Great question! You are asking the right questions.
Short answer. In most cases, escaping at the output side is the most important thing to do. The best solution is to use a web development framework (such as Google ctemplate) that provides context-dependent automatic escaping and automatic defenses against other injection attacks (like prepared statements to avoid SQL injection). This is likely to be more effective than sanitization on the input side.
Explanation. Here we have a flow of untrusted data from some input source (e.g., a URL parameter), through a complex chain of computations (e.g., through the database), and finally out to some output sink (e.g., dynamic content in a HTML template). Where should we put the sanitization/escaping? We could put it near the input, or near the output, or somewhere in the middle. How do we decide where is best to put it? I think that's what you are asking.

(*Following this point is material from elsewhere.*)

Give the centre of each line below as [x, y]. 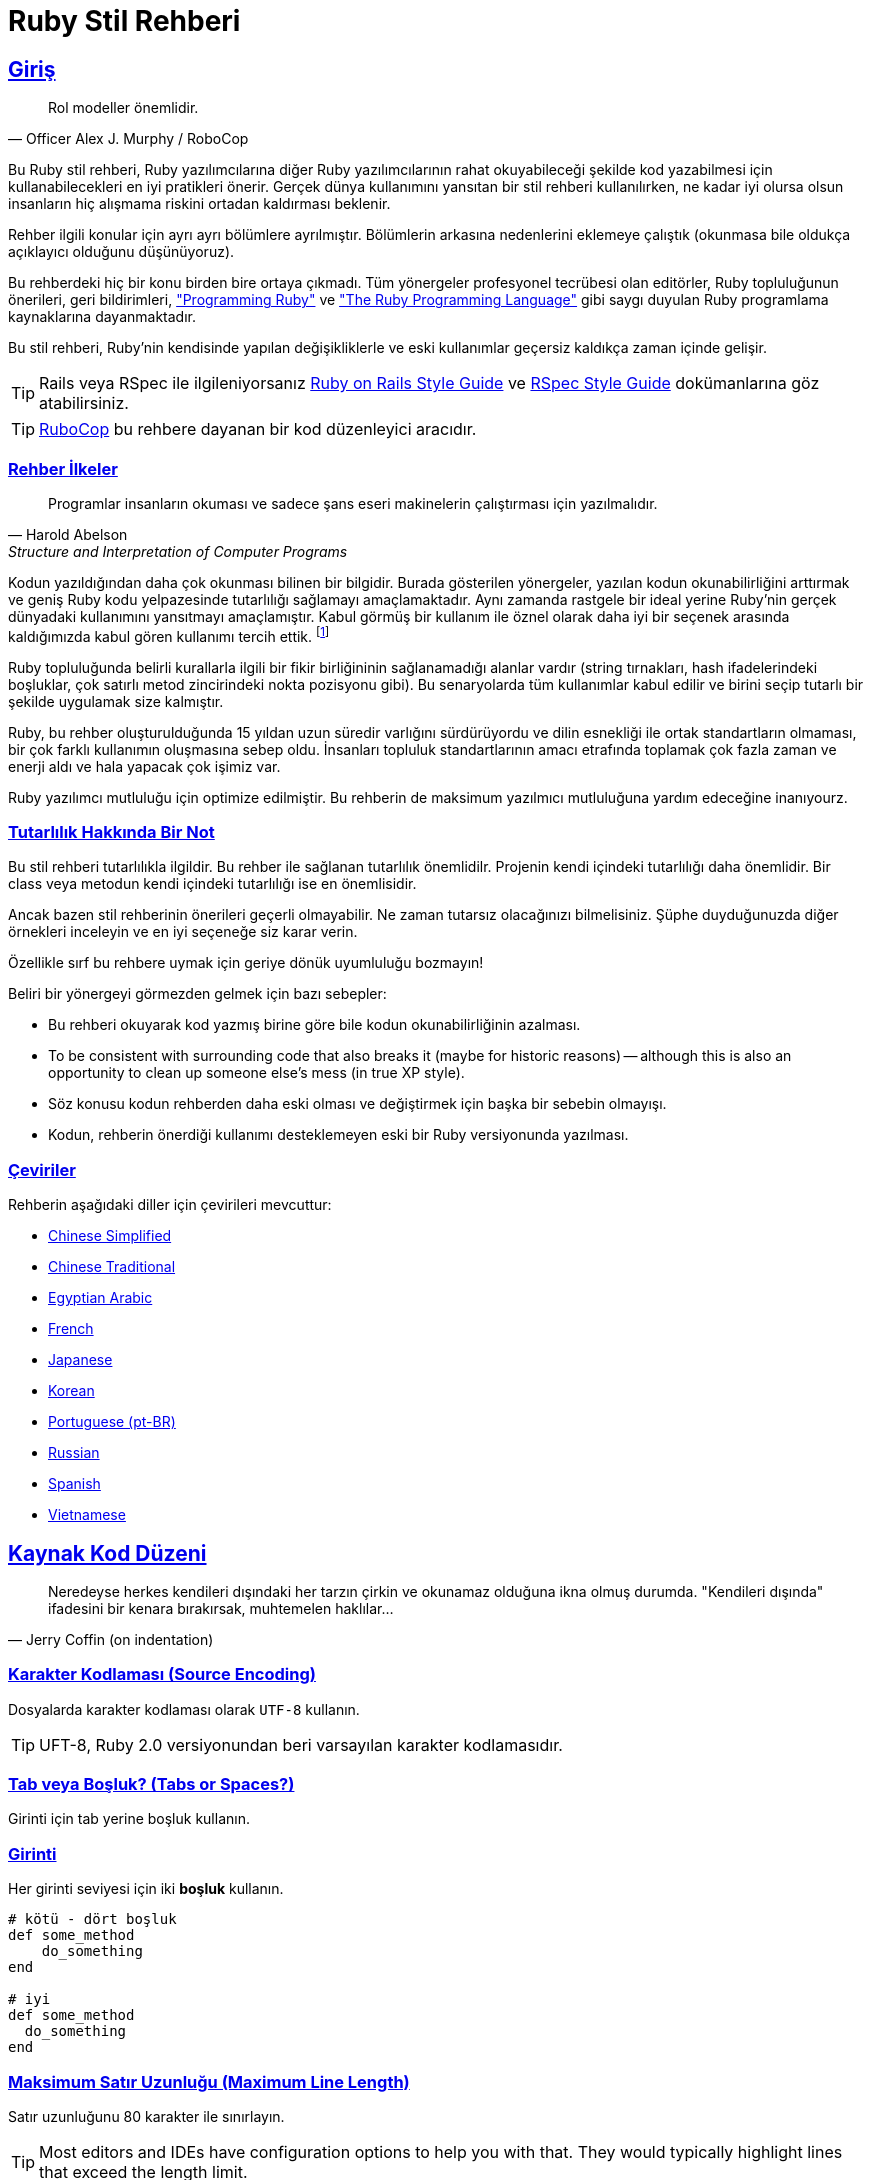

The first part of the puzzle is to realize that it is better to have a consistent policy. It is better to put everything at the input, or everything at the output, than to sanitize 50% of the inputs and 50% of the outputs (if you do the latter, then it is too hard to check that your policy has been followed consistently, and it is too easy to end up with a flow of data from untrusted source to output sink that never gets sanitized/escaped). It is better to have a policy that "everything in the database is already sanitized and escaped, and it can all be treated as trusted" or "nothing in the database is sanitized/escaped, and it should all be treated as untrusted" (or to have a policy which documents which fields in the database can be trusted to have already been sanitized/escaped, and which ones are trusted) than to have no documented policy.
The second part of the puzzle is to ask: What extra information do I need to know, to do the sanitization/escaping correctly? Do I need to know some information about where the untrusted input came from? Do I need to know some information about where it will be used (what part of the output it will be inserted into)?
In most cases, it turns out that the answer is: we need to know where the untrusted data will be used (where it will appear in the HTML output), but not where it came from. We need to know where in the HTML document it will be inserted, because this determines the choice of escaping function: if it is inserted in between tags, then you should use HTML escaping to escape <
, >
, and &
; if it is inserted inside an attribute, then you need to escape quotes as well; if it is inserted as a URL, then you also need to check the protocol scheme (to make sure it is not a javascript:
URL). This information is readily available at the output sink, but not at the input source. If you perform escaping at the output side, then this information is readily available: when you insert dynamic data into a HTML document, you have all the information you need about what parse context it will be inserted in, at your fingertips. On the other hand, if you try to sanitize at the input source, it is not clear where the data might be used, so it is hard to know how it needs to be escaped. So this suggests escaping at the output sink, rather than sanitizing at the input source.
The third piece of the puzzle is that there are web programming frameworks that do context-sensitive auto-escaping. Typically, they use a template system, and for each value that will be dynamically inserted into the template, they look at the HTML context where it will be inserted (is it between tags? inside an attribute? a URL value? inside Javascript?), figure out what escaping function needs to be used, and then automatically apply that escaping function. This is a big win, because it ensures that the proper escaping function is used, and eliminates vulnerabilities where you forgot to escape some value. Today, both of those kinds of vulnerabilities are common: developers often forget to escape some value, and when they do remember to escape, they often apply the wrong escaping function for the context where the value will be used. Context-sensitive auto-escaping should essentially eliminate those vulnerabilities.
Discussion. That said, the best defense is to use both context-sensitive escaping at the output, and input validation/sanitization at the input. I consider context-sensitive escaping your most important line of defense. But sanitizing values at the input (based upon your expectation of what valid data should look like) is also a good idea, as a form of defense-in-depth. It can eliminate or mitigate some kinds of programming errors, making it harder or impossible to exploit them.